Exercise instructions:
Your answer consists of the lines in the data that contain "structure". Copy each of them.

* * *

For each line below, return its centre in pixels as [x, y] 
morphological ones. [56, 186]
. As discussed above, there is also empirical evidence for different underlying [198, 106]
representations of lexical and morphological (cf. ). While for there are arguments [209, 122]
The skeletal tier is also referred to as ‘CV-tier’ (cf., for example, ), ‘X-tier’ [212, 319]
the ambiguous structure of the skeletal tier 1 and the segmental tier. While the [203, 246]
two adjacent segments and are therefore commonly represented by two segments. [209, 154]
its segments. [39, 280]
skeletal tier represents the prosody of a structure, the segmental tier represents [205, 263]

* * *

Reply to the task:
the ambiguous structure of the skeletal tier 1 and the segmental tier. While the [203, 246]
skeletal tier represents the prosody of a structure, the segmental tier represents [205, 263]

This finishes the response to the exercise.